A Journey Toward Paranoid Physical Agents

The "Simple" Problem

One of my favorite things in engineering are the "simple problems that will be solved before dinner." These are the problems that end up becoming multi-year journeys. Every time I’ve fallen into one of these rabbit holes, it has forced me to confront reality at a fundamental level I hadn't considered before.

Years ago, I set out to solve one of these: build a simple 4-wheeled platform that could use a single camera to navigate from a charging station, roam the house to take pictures, and return to base autonomously. This was 12 years ago; long before you could just buy a vacuum that does this for $300. I wanted a visual report of my home while I was away.

Naturally, I chose to build rather than buy.

Step 1: Gridify

For simple navigation automation, this is always my first instinct. I created a virtual floor plan made of one-square-foot tiles. Just enough room for the platform to turn with a little margin for error.

Step 2: Plot a Path

Finding an optimal path using Dijkstra’s Algorithm or A* is nothing new. Since my problem space was small, I plotted the route using logic not much different from the Logo Turtle Graphics that I was taught as a kid:

Forward 5 (from base)
Turn left 90°
Forward 10 (through the door)
Turn right 90°
Forward 10
Take picture
(Reverse actions to return to base)

Step 3: Fail Every Time

The rover never made it back to the base. Sometimes it didn't even make it through the first door. I couldn't get it to traverse a single room, let alone the whole house. By the time I gave up, it was well past dinner.

I ended up using nursery cameras I found at a Goodwill to monitor the house. It worked, but it wasn't the point. I threw the autonomous problem onto the "pile of things to think about" and let it sit for a decade.

The Non-Simple Problem: Survival is Paranoid

Looking back, my original approach failed because it was optimistic.

It assumed a command was the same as a result.
It had zero observability (it didn't know where it actually was).
It had no way to adapt when it inevitably drifted off course.

It reminds me of a book I was given when I started at Intel: Only the Paranoid Survive by Andy Grove.
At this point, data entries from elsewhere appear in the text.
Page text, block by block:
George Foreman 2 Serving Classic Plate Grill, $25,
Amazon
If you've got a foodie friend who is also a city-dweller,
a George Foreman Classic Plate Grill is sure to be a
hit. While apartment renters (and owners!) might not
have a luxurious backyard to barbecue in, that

While Grove was talking about business strategy and "Strategic Inflection Points," the message is a universal law of nature. In a chaotic world, a rigid plan is a death sentence.

Side note: Between 2007 and 2024, it seems Intel itself forgot about that book.
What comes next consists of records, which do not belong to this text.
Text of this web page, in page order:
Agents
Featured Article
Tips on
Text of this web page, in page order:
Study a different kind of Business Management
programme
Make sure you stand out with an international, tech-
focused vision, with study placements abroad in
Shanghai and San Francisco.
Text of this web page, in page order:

Lessons from Mars: Visual Odometry

NASA’s Mars rovers don't just trust their wheels. The Curiosity rover famously has a specific pattern of holes in its metallic treads. As it drives, it leaves an imprint in the Martian sand that spells out "JPL" in Morse code. By looking back at those tracks with its cameras, the rover can see exactly how much it slipped.

This is Visual Odometry. It turns a trust-based system into a verification-based system.

This makes sense when we think about how we move or how an animal moves. In nature this is called proprioception when combined with external stimuli. An animal isn't just "moving its legs"; it is constantly checking its environment to see if those leg movements actually resulted in progress. In a way we are all paranoid to some degree every time we move around the world.

Adaptability: Policy over Plan

The final piece of the puzzle clicked for me recently while taking a Masters course with a beautifully long name: Probability, Search, and Reasoning Under Uncertainty.

The shift in thinking was moving from Plans to Policies.

In nature, a squirrel doesn't have a frame-by-frame "plan" to get to a nut. If a dog barked or a branch broke, a rigid plan would fail. Instead, the squirrel has a Policy: a set of rules that tells it the best move to make from any state it finds itself in. If it gets "kidnapped" and moved five feet to the left, it doesn't freeze; it just looks at its new state and follows the policy.

In AI, we implement this using a Markov Decision Process (MDP). We assign a "Value" to every single tile on the floor.

Walls and Obstacles: Low/Negative scores.
The Goal (Charging Station): Maximum score.

By iterating over the space using the Bellman Equation, we create a "gradient" of value:

$V(s) = \max_{a} \left( R(s,a) + \gamma \sum_{s'} P(s'|s,a) V(s') \right)$

The agent no longer needs a line to follow. It simply looks at the tiles around it and moves toward the one with the highest value. If a gust of wind (or my son) pushes it off course, it doesn't matter. It just looks down, asks "Where am I now?", and takes the next best step.

Conclusion: The Journey to Autonomy

Autonomy is hard because reality is messy. Transitioning from a wheeled platform on a flat tile floor to a quadruped in the woods is the jump from "predictable" to "chaotic."

This is the core of what I'm exploring at Jaybird Labs. I’m moving my personal area of research into the "Reality Gap". The space between a perfect simulation and a physical agent that has to survive the real world.

Explore the Lab

I’ve started adding simulation experiments to my portfolio. The first one models the very thing I just discussed in a slightly different form: a drone trying to navigate a path using a rigid A* plan versus a resilient MDP policy in a windy environment.

You can run the simulation yourself here: Jaybird Labs: A vs. MDP Experiment*

Building paranoid agents is the only way to ensure they survive. Thanks for joining me on the journey.